Выбрать главу

Вдруг Филипп опомнился. Слово взял его сосед, тот самый, рыжеватый; для начала он злобно прокашлялся, затем схватил разрезательный нож и внимательно оглядел его со всех сторон. Только после всех этих манипуляций он заговорил, не подымая глаз; жирные руки без остановки передвигали с места на место карандаш, ручку, разложенные на столе листки бумаги. На этом круглом одутловатом лице особенно заметны были пухлые чувственные губы и маленький, загнутый наподобие клюва нос. Он произнес еще несколько фраз, громоподобно откашлялся, дернул себя за лиловую мочку плоского большого уха и умолк.

В эту минуту Филиппу почудилось, будто его обступает тьма, и он вытер вспотевшие ладони о шершавую ткань, покрывавшую стол. Его охватило неистовое желание тоже заговорить, наконец-то заговорить, потому что он должен говорить, чтобы доказать свое существование в глазах этих людей. Ему казалось, что присутствующие поглядывают в его сторону, как бы побуждая прервать молчание. Только два каких-то господина на другом конце стола продолжали вполголоса спор; но вот и они утихли и откинулись на спинки кресел. Почему они все замолчали?

Люстра в зеркале померкла; вокруг каждого ее маленького огонька стоял теперь пепельный нимб. Только с трудом Филипп различал портрет основателя фирмы в простенке между лиловых бархатных гардин. Его прошиб горячий пот, сорочка прилипла к груди и бокам. Тщетно старался он разглядеть в зеркале свое лицо, перед глазами плыл непонятный туман. Пальцы судорожно сжимали край стола, как бы надеясь почерпнуть силы у твердого прочного дерева.

Вдруг он поднялся и открыл рот. С губ его полились слова; остолбенев от изумления, он слышал, как звучат они в тишине.

***

За ужином Элиана и Анриетта сидели притихшие, а Робер, который провел целый день с горничной в Сен-Клу, клевал носом, зато Филипп был в прекрасном расположении духа.

— А у меня для вас новость, — заявил он к концу обеда.

— Какая новость? — воскликнули одновременно сестры.

Филипп неторопливо налил себе вина, потом извинился и потянулся наливать жене и свояченице.

— Нет, нет, — запротестовали обе разом, очнувшись от полудремоты, — сначала новость!

Он снисходительно посмеялся, как настоящий глава семьи, потом вдруг увидел себя со стороны и ужаснулся нелепости роли, которую взялся играть.

— Ну так вот, — проговорил он совсем иным тоном, — я выхожу из Общества.

— Филипп! — крикнула Элиана. — Но это же немыслимо…

— То есть как так немыслимо?

— Ты отдаешь свои акции?

— Да, и за кругленькую сумму.

— Значит, ты не будешь ходить каждый месяц на совет? — спросила Анриетта.
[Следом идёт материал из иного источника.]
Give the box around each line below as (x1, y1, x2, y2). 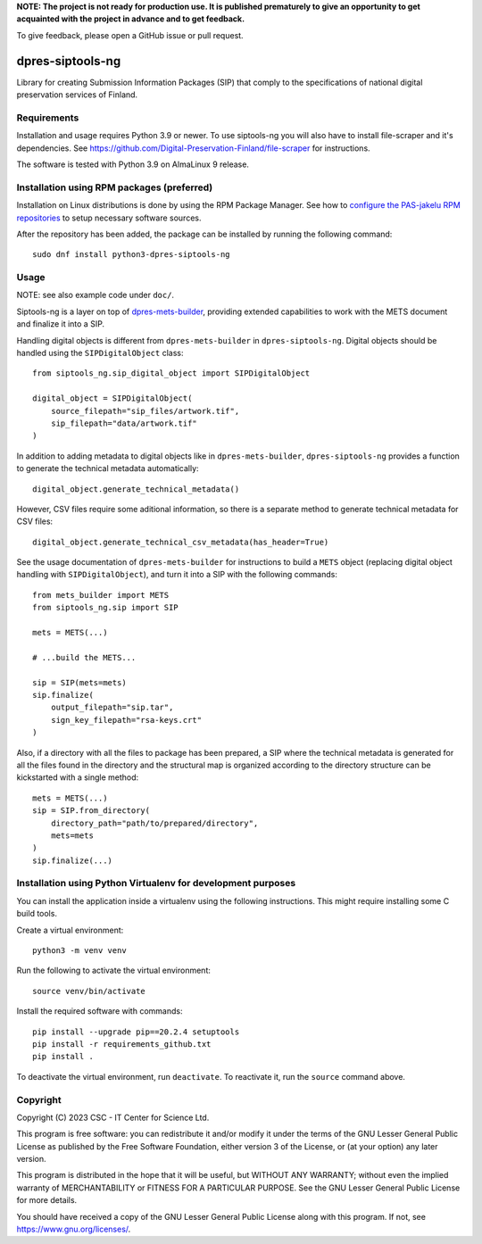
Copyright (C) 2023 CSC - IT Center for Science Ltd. (16, 1112, 210, 1123)
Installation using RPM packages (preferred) (16, 181, 213, 194)
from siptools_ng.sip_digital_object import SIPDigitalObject (32, 369, 311, 378)
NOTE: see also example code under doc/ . (16, 290, 174, 301)
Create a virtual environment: (16, 925, 124, 935)
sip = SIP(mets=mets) (32, 677, 127, 687)
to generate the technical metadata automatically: (16, 463, 200, 474)
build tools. (16, 908, 58, 919)

— Филипп, — продолжала Элиана, — как ты мог принять такое важное решение, не обдумав его сначала со всех сторон?

— А откуда ты взяла, что я не обдумал?

— Ты нам даже ни слова не сказал.

— С чего это я буду с вами советоваться?

— Не злись, Филипп. Уверена, что все это еще только в проекте. Возможно, в конце концов, это вполне разумно. Ну, расскажи нам, как все произошло.

— Вовсе это не проект, все было закончено уже сегодня в шесть часов. Да, да, ровно в шесть я взял слово и объявил моим коллегам, что я намерен продать свои акции.

— А они что?

— Поторопились согласиться, причем с огромным восторгом, и председатель заверил меня, что мне выплатят в виде компенсации весьма значительную сумму.

«Вот оно, начало разорения, — подумала Элиана. — Если я когда-нибудь выйду за Филиппа, то выйду за бедняка. Тогда уж никто не сможет заподозрить меня в корыстных расчетах».

— С огромным восторгом… — повторила она вслух. — Не это хотела я услышать, бедняжка Филипп.

— Не понимаю, почему ты так мрачно смотришь на вещи? — вмешалась Анриетта. — Общество ужасно богатое, и Филипп согласится только на самые выгодные условия, верно, Филипп?